Anyone who has visited the "vast expanse of nothingness" north of Clark County, Nevada has likely crossed what cowboy singer Richard Elloyan calls the "Artemisian seas". The reference isn't to bodies of water, but vast expanses of Big Sagebrush, whose Latin name is Artemisia Tridentata. Sagebrush is the signature plant of the Great Basin. Although a member of the Daisy/Sunflower family (Asteraceae), the yellow flower of sagebrush is small and unassuming. Nonetheless, the Nevada legislature has deemed deemed this modest, yet ubiquitous shrub to be worthy of the designation as Nevada's "official state flower". NRS 235.050.

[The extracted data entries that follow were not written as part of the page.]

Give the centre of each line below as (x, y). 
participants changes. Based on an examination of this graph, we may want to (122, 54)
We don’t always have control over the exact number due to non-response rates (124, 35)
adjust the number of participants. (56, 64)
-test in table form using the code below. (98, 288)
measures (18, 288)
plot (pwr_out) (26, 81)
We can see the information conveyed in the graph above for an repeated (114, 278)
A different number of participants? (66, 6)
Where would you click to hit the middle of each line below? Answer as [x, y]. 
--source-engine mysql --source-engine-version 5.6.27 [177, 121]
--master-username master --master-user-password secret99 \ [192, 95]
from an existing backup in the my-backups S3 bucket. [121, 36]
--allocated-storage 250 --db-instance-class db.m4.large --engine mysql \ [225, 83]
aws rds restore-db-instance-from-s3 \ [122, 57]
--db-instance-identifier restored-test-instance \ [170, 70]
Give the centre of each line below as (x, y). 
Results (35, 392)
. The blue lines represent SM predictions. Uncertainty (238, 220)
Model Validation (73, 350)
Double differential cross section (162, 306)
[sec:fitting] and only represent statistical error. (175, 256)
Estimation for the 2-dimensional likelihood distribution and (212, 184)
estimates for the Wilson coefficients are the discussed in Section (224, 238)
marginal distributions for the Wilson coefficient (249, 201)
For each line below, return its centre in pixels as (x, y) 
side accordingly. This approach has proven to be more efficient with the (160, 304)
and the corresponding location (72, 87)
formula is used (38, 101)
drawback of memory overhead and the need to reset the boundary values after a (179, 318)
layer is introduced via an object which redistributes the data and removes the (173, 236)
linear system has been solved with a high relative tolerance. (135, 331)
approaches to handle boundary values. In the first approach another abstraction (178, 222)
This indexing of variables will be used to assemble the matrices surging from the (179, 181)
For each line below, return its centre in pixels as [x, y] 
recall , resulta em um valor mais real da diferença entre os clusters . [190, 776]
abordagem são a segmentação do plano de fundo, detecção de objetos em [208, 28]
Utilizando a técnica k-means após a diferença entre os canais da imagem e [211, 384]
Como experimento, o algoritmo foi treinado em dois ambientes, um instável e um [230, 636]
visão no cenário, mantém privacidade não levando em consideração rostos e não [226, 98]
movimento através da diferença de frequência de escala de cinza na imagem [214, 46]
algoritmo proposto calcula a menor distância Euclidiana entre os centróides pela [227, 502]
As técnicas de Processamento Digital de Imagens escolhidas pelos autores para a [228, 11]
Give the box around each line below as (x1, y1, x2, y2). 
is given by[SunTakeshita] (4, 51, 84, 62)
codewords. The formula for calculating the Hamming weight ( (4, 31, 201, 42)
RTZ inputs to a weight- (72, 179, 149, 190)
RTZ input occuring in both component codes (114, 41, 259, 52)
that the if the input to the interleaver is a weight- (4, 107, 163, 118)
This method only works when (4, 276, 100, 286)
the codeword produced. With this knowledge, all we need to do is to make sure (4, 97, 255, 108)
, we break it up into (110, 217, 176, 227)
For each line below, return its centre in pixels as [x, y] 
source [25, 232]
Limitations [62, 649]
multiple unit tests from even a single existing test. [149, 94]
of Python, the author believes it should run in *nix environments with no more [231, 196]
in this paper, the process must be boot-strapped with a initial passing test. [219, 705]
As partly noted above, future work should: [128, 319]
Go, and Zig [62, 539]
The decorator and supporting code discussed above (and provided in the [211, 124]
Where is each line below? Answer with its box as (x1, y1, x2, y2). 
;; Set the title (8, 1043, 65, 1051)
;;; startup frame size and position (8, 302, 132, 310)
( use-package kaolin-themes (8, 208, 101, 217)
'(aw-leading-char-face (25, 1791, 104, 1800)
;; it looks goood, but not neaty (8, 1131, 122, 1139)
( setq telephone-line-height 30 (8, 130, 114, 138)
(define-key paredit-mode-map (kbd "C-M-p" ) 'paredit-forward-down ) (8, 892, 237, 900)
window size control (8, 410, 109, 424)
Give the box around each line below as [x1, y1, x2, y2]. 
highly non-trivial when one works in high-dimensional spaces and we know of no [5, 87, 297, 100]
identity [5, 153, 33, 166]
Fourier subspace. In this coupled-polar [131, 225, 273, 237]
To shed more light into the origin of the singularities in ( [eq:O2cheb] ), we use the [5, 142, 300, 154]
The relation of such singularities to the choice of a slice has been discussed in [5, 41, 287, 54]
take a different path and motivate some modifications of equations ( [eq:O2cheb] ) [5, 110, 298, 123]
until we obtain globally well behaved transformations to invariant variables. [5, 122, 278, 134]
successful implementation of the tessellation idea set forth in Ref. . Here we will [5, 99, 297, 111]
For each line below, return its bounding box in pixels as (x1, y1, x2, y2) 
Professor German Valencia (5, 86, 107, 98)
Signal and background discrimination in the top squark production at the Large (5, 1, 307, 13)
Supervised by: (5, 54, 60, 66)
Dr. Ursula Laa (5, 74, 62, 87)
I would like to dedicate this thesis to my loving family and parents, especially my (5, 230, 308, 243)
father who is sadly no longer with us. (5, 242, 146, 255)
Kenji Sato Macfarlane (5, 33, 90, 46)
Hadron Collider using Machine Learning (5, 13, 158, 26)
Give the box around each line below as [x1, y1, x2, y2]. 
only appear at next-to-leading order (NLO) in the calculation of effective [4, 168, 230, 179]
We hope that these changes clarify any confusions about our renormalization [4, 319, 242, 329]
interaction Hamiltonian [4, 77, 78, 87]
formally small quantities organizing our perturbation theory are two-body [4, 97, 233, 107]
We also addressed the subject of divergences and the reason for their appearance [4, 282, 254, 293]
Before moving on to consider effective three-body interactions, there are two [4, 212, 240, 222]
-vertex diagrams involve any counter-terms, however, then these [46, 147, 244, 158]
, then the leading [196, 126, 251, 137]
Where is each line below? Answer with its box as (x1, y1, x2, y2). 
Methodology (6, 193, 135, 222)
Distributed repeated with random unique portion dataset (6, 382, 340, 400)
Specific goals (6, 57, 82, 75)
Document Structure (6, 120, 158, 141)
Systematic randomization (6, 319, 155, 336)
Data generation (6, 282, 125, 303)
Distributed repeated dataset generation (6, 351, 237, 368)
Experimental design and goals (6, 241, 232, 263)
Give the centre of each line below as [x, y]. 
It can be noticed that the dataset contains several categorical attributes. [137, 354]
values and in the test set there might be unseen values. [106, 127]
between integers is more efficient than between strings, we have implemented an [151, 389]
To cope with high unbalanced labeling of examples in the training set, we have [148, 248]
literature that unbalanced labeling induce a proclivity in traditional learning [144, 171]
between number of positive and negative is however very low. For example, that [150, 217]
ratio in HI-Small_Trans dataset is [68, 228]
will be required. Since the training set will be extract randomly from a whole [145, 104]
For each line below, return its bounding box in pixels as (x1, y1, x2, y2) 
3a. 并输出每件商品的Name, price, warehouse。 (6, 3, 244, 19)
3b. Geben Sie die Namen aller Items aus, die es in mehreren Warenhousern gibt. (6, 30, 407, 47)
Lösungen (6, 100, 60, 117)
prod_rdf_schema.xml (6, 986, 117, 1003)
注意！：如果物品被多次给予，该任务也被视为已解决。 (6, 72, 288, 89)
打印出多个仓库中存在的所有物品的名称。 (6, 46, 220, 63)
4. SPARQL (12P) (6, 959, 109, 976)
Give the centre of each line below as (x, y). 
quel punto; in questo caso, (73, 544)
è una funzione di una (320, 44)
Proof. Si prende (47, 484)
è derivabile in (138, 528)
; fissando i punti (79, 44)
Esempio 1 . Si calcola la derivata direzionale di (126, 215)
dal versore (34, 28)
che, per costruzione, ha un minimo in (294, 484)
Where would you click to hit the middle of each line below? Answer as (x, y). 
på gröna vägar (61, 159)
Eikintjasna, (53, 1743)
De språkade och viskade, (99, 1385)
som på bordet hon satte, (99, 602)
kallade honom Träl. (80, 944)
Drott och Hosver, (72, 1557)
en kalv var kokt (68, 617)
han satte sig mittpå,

The Big Sagebrush and other species of Artemisia are also found in California. However, the California legislature does not see the virtue of this iconic plant. It has, in fact, branded sagebrush a "weed". Cal. Gov't Code § 39561.5.
The genus Artemisia is not limited to sagebrush. In fact, it includes several hundred distinct species, including wormwood (Artemesia absinthium), an ingredient in the yellow-green liquor immortalized by the painter Edgar Degas.
According to Pliny the Elder (the writer, not the beer), Artemisia II of Caria, the 4th century BCE queen of Halicarnassus, named another member of the Artemisia genus for herself:
Mulieres quoque hanc gloriam adfectavere, in quibus artemisia uxor mausoli adoptata herba, quae antea parthenis vocabatur. Sunt qui ab artemide ilithyia cognominatam putent, quoniam privatim medeatur feminarum malis (Women also strive for this fame, for example, Artemisia, the wife of Mausolus selected the plant, which previously was called Parthenis. There are those who believe that it is named for [the goddess] Artemis of Ilithyia, since it particularly heals female ailments.)
Naturalis Historia, Book XXV, Ch. 36 (my translation). Artemisia II is famous for building one of the Seven Wonders of the Ancient World - the Mausoleum at Halicarnassus. The name of this celebrated monument was derived from the name of her deceased husband, who also happened to be her brother (Mausolus).